(SOURCE DATA)

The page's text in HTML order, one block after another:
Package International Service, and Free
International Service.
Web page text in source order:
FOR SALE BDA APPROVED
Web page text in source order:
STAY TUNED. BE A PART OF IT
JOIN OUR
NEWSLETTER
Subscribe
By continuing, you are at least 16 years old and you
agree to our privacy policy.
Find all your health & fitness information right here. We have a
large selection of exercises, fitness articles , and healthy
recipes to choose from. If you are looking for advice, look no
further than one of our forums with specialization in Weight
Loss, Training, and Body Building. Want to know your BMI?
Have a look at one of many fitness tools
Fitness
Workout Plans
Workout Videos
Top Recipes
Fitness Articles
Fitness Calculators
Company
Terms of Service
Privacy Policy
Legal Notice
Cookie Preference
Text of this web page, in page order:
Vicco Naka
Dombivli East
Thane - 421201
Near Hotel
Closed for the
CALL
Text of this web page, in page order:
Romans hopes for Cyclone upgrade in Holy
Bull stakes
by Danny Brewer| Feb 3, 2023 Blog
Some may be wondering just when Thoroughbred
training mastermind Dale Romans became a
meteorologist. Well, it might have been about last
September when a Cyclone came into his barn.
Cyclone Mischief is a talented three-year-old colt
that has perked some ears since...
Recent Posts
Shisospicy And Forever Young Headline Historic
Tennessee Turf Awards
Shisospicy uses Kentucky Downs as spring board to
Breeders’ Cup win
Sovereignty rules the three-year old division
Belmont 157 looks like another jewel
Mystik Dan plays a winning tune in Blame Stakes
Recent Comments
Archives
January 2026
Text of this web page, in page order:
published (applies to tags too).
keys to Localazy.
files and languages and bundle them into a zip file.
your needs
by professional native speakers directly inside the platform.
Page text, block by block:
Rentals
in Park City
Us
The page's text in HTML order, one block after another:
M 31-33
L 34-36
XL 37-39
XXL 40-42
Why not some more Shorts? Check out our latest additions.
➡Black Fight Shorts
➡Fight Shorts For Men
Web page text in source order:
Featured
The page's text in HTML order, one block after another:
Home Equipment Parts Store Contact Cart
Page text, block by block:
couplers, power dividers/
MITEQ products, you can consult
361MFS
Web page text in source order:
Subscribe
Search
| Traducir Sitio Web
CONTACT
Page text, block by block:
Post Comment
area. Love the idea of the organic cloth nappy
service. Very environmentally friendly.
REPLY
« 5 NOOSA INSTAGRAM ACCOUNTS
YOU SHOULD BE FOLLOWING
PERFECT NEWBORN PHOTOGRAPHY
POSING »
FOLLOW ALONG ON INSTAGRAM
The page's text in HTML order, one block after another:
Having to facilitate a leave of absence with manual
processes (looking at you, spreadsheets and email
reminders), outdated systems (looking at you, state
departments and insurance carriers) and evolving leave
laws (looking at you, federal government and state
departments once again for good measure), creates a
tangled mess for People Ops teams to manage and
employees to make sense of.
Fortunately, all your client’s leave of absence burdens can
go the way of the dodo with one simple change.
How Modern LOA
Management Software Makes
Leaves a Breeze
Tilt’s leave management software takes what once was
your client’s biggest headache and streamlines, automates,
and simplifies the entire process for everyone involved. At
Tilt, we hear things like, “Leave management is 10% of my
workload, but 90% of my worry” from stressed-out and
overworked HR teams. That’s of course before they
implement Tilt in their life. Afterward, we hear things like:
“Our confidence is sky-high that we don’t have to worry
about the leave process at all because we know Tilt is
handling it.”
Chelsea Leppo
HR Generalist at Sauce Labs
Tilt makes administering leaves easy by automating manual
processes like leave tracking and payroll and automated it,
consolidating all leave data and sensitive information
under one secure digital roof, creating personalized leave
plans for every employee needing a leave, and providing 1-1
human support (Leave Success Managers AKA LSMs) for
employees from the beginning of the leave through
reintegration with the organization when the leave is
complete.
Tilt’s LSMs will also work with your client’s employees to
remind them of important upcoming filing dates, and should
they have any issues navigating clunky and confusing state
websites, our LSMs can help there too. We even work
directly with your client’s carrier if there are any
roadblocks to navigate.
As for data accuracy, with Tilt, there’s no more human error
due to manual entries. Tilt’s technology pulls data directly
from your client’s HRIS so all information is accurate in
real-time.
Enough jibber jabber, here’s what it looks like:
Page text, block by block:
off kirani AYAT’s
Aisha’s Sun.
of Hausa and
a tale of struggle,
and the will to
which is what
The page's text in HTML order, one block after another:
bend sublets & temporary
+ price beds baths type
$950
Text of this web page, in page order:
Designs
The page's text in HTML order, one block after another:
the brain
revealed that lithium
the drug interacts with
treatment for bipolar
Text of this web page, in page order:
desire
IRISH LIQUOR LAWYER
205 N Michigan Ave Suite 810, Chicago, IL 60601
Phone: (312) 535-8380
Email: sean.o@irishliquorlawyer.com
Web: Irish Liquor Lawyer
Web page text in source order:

(End SOURCE DATA)

EXERCISE OBJECTIVE
Output each of the records exactly as it stands above.

ANSWER AREA
The page's text in HTML order, one block after another:
Package International Service, and Free
International Service.
Web page text in source order:
FOR SALE BDA APPROVED
Web page text in source order:
STAY TUNED. BE A PART OF IT
JOIN OUR
NEWSLETTER
Subscribe
By continuing, you are at least 16 years old and you
agree to our privacy policy.
Find all your health & fitness information right here. We have a
large selection of exercises, fitness articles , and healthy
recipes to choose from. If you are looking for advice, look no
further than one of our forums with specialization in Weight
Loss, Training, and Body Building. Want to know your BMI?
Have a look at one of many fitness tools
Fitness
Workout Plans
Workout Videos
Top Recipes
Fitness Articles
Fitness Calculators
Company
Terms of Service
Privacy Policy
Legal Notice
Cookie Preference
Text of this web page, in page order:
Vicco Naka
Dombivli East
Thane - 421201
Near Hotel
Closed for the
CALL
Text of this web page, in page order:
Romans hopes for Cyclone upgrade in Holy
Bull stakes
by Danny Brewer| Feb 3, 2023 Blog
Some may be wondering just when Thoroughbred
training mastermind Dale Romans became a
meteorologist. Well, it might have been about last
September when a Cyclone came into his barn.
Cyclone Mischief is a talented three-year-old colt
that has perked some ears since...
Recent Posts
Shisospicy And Forever Young Headline Historic
Tennessee Turf Awards
Shisospicy uses Kentucky Downs as spring board to
Breeders’ Cup win
Sovereignty rules the three-year old division
Belmont 157 looks like another jewel
Mystik Dan plays a winning tune in Blame Stakes
Recent Comments
Archives
January 2026
Text of this web page, in page order:
published (applies to tags too).
keys to Localazy.
files and languages and bundle them into a zip file.
your needs
by professional native speakers directly inside the platform.
Page text, block by block:
Rentals
in Park City
Us
The page's text in HTML order, one block after another:
M 31-33
L 34-36
XL 37-39
XXL 40-42
Why not some more Shorts? Check out our latest additions.
➡Black Fight Shorts
➡Fight Shorts For Men
Web page text in source order:
Featured
The page's text in HTML order, one block after another:
Home Equipment Parts Store Contact Cart
Page text, block by block:
couplers, power dividers/
MITEQ products, you can consult
361MFS
Web page text in source order:
Subscribe
Search
| Traducir Sitio Web
CONTACT
Page text, block by block:
Post Comment
area. Love the idea of the organic cloth nappy
service. Very environmentally friendly.
REPLY
« 5 NOOSA INSTAGRAM ACCOUNTS
YOU SHOULD BE FOLLOWING
PERFECT NEWBORN PHOTOGRAPHY
POSING »
FOLLOW ALONG ON INSTAGRAM
The page's text in HTML order, one block after another:
Having to facilitate a leave of absence with manual
processes (looking at you, spreadsheets and email
reminders), outdated systems (looking at you, state
departments and insurance carriers) and evolving leave
laws (looking at you, federal government and state
departments once again for good measure), creates a
tangled mess for People Ops teams to manage and
employees to make sense of.
Fortunately, all your client’s leave of absence burdens can
go the way of the dodo with one simple change.
How Modern LOA
Management Software Makes
Leaves a Breeze
Tilt’s leave management software takes what once was
your client’s biggest headache and streamlines, automates,
and simplifies the entire process for everyone involved. At
Tilt, we hear things like, “Leave management is 10% of my
workload, but 90% of my worry” from stressed-out and
overworked HR teams. That’s of course before they
implement Tilt in their life. Afterward, we hear things like:
“Our confidence is sky-high that we don’t have to worry
about the leave process at all because we know Tilt is
handling it.”
Chelsea Leppo
HR Generalist at Sauce Labs
Tilt makes administering leaves easy by automating manual
processes like leave tracking and payroll and automated it,
consolidating all leave data and sensitive information
under one secure digital roof, creating personalized leave
plans for every employee needing a leave, and providing 1-1
human support (Leave Success Managers AKA LSMs) for
employees from the beginning of the leave through
reintegration with the organization when the leave is
complete.
Tilt’s LSMs will also work with your client’s employees to
remind them of important upcoming filing dates, and should
they have any issues navigating clunky and confusing state
websites, our LSMs can help there too. We even work
directly with your client’s carrier if there are any
roadblocks to navigate.
As for data accuracy, with Tilt, there’s no more human error
due to manual entries. Tilt’s technology pulls data directly
from your client’s HRIS so all information is accurate in
real-time.
Enough jibber jabber, here’s what it looks like:
Page text, block by block:
off kirani AYAT’s
Aisha’s Sun.
of Hausa and
a tale of struggle,
and the will to
which is what
The page's text in HTML order, one block after another:
bend sublets & temporary
+ price beds baths type
$950
Text of this web page, in page order:
Designs
The page's text in HTML order, one block after another:
the brain
revealed that lithium
the drug interacts with
treatment for bipolar
Text of this web page, in page order:
desire
IRISH LIQUOR LAWYER
205 N Michigan Ave Suite 810, Chicago, IL 60601
Phone: (312) 535-8380
Email: sean.o@irishliquorlawyer.com
Web: Irish Liquor Lawyer
Web page text in source order:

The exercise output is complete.